Overall, all of the reviewed regions produced daily mean wave power trends that show associations with extreme tropical weather events that were recorded by the NHC (1995–2021). Peaks in wave power trends throughout the eastern Pacific Ocean, Hawaiian and Atlantic Ocean sites appear to follow trends in both concurrent and variable PDO, NAO and ENSO LOWESS regressions. However, correlation does not infer causation and without in-depth analyses into the relationships between these wave power trends, and the reviewed climate indices, no definitive results are available here.

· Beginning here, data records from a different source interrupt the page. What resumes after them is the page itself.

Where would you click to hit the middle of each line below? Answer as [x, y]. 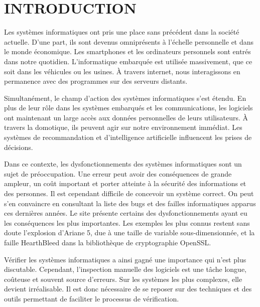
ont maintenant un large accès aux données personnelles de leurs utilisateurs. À [126, 117]
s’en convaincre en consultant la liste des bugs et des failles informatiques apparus [130, 203]
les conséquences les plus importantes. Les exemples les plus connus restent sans [127, 222]
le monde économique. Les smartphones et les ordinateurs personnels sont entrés [127, 51]
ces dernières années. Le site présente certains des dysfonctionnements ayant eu [126, 213]
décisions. [19, 147]
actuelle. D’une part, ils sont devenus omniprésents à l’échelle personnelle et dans [129, 41]
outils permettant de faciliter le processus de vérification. [92, 298]
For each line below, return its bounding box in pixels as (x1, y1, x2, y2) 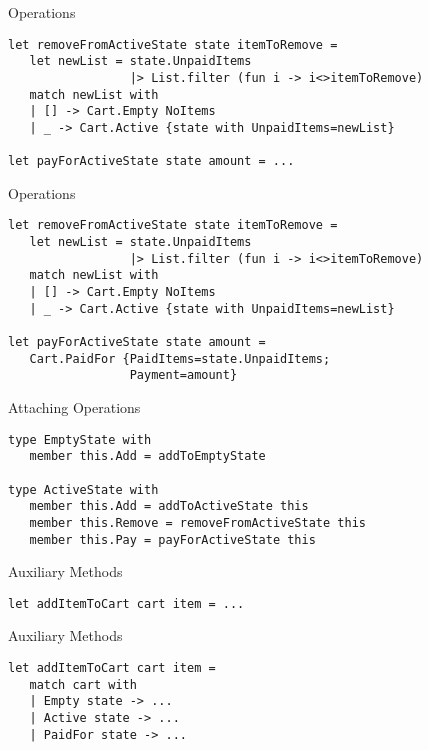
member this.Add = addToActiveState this (29, 499, 309, 514)
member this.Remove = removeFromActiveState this (29, 515, 366, 530)
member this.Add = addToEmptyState (29, 449, 266, 464)
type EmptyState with (8, 432, 152, 447)
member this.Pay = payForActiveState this (29, 532, 316, 547)
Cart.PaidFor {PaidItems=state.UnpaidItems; (29, 351, 331, 366)
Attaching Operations (8, 397, 141, 417)
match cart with (29, 677, 137, 692)
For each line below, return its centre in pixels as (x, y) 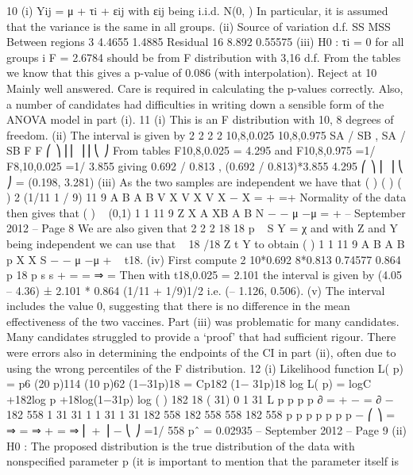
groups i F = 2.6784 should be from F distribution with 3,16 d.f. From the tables (204, 57)
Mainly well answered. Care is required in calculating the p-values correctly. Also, (205, 88)
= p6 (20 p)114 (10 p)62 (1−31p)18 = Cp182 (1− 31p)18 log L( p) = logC (189, 383)
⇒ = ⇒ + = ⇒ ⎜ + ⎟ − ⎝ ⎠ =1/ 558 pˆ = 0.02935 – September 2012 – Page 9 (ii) (206, 430)
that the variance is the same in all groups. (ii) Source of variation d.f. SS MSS (199, 26)
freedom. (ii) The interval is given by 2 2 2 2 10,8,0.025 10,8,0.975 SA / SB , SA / (206, 134)
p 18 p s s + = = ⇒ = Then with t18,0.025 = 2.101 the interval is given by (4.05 (205, 275)
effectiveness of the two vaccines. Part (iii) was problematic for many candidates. (203, 321)
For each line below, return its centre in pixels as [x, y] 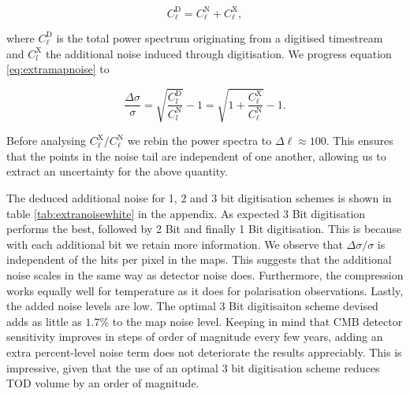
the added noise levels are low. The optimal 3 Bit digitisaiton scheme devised [192, 306]
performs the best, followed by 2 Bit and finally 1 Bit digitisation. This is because [204, 229]
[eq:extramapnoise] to [58, 69]
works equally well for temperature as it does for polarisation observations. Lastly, [205, 290]
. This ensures [360, 141]
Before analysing [47, 141]
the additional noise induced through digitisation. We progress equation [219, 53]
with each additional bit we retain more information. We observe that [175, 244]
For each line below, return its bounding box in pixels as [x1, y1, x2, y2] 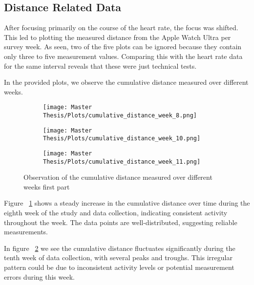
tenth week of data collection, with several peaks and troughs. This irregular [4, 252, 233, 263]
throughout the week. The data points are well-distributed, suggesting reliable [4, 217, 237, 227]
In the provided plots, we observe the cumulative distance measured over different [4, 77, 249, 87]
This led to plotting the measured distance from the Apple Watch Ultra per [4, 32, 231, 42]
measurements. [4, 227, 48, 237]
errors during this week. [4, 271, 75, 282]
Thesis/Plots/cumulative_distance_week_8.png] [43, 112, 197, 119]
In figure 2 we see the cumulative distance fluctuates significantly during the [4, 243, 235, 253]
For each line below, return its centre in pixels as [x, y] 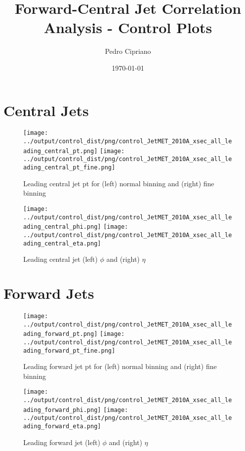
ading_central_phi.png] [62, 227]
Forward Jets [49, 293]
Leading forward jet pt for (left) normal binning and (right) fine [120, 366]
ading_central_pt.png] [61, 151]
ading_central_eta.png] [62, 243]
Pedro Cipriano [128, 51]
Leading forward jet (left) [62, 442]
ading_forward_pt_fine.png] [69, 350]
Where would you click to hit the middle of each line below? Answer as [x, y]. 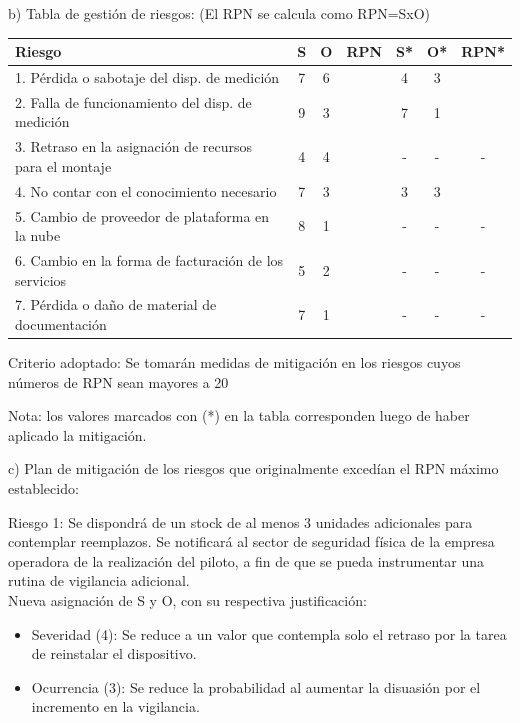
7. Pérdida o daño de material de [116, 304]
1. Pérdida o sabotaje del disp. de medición [147, 76]
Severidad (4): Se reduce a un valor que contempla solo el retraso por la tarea [269, 633]
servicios [41, 279]
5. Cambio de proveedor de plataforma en [142, 215]
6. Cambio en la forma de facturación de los [149, 259]
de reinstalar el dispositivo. [114, 653]
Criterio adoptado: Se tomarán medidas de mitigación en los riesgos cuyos [234, 362]
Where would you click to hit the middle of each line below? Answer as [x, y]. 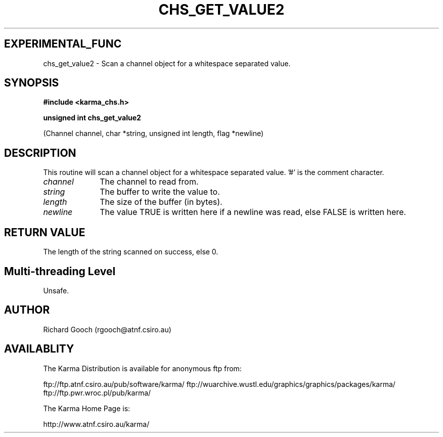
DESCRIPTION [40, 153]
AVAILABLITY [39, 349]
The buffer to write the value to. [160, 192]
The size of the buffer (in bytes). [161, 202]
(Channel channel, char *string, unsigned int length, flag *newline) [153, 134]
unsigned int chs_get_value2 [92, 118]
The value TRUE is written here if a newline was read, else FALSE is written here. [253, 212]
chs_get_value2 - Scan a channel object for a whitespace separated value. [167, 63]
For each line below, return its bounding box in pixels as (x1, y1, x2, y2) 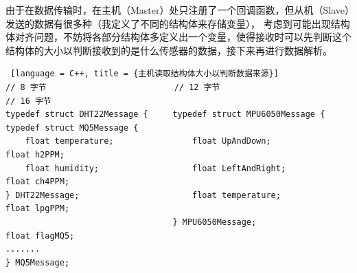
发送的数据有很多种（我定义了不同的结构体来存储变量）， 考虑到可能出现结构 (5, 16, 350, 30)
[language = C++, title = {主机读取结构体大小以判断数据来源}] (10, 69, 279, 79)
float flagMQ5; (5, 230, 75, 241)
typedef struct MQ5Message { (5, 122, 139, 133)
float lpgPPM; (5, 204, 70, 214)
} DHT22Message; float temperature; (5, 190, 281, 200)
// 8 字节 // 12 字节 (5, 82, 220, 92)
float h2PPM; (5, 149, 65, 160)
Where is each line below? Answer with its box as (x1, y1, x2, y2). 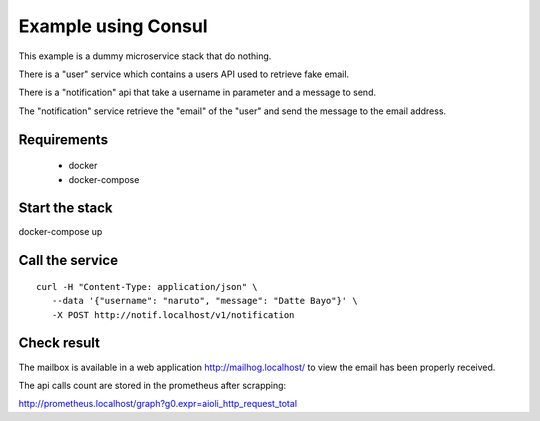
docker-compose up (18, 226, 103, 238)
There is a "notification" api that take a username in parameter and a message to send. (18, 86, 377, 99)
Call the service (18, 252, 119, 269)
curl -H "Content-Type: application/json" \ (36, 281, 259, 292)
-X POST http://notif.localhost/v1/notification (51, 309, 295, 320)
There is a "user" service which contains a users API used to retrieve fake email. (18, 68, 350, 80)
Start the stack (18, 200, 113, 217)
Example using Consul (18, 15, 209, 37)
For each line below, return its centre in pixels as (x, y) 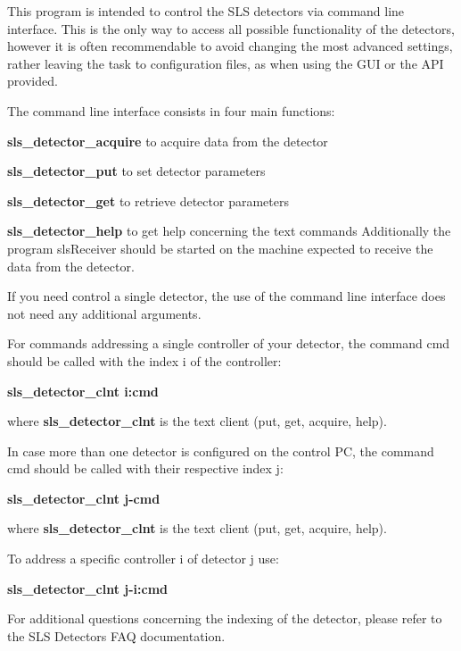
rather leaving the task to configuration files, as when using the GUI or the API (226, 63)
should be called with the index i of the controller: (144, 360)
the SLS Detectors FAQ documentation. (116, 635)
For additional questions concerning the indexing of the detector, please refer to (225, 618)
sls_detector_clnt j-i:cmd (88, 588)
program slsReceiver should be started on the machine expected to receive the (220, 248)
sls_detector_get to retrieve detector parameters (148, 200)
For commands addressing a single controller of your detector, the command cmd (229, 343)
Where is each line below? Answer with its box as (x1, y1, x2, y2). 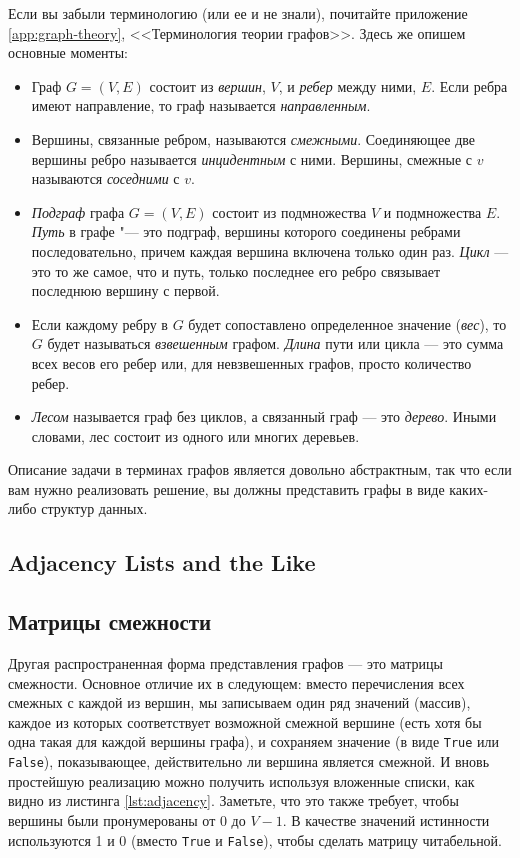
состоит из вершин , (149, 75, 266, 96)
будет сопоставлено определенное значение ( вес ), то (188, 313, 507, 334)
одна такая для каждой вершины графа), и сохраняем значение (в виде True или (8, 731, 500, 752)
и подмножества (383, 201, 482, 222)
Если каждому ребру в (31, 313, 168, 334)
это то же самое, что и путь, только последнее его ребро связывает (31, 260, 441, 281)
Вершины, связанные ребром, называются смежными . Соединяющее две (31, 128, 476, 149)
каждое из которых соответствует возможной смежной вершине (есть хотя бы (8, 711, 482, 732)

Finally, as the majority of wave power trend analyses and coastal engineering wave climate risk assessments are performed using wave model datasets, one of the objectives of this work was to quantitatively assess the differences between these model and observational data sources. Results show significant differences between the NDBC moored buoy and wave model wave power results that highlight the importance of using site specific results to investigate wave power within regions. These NDBC and WIS differences may be due to the different spectral-band frequency ranges that are used to calculate the bulk wave parameters required for these wave power calculations. They also highlight the importance of using wave power over individual bulk parameters to evaluate the performance of the WIS modelling technology. As this is the first study to use wave power as a metric to evaluate wave model results, there is reason for additional investigation to identify potential deficiencies in wind forcing or modelling technology.

In conclusion, moored buoy data are successfully accessed to investigate wave power trends within four coastal regions around the US. While observational and model results are relatively similar, the moored buoy data presents smaller wave power ranges for two of the four regions, suggesting that observational data are essential in local wave climate studies to ensure accurate estimates for coastal planners and engineers.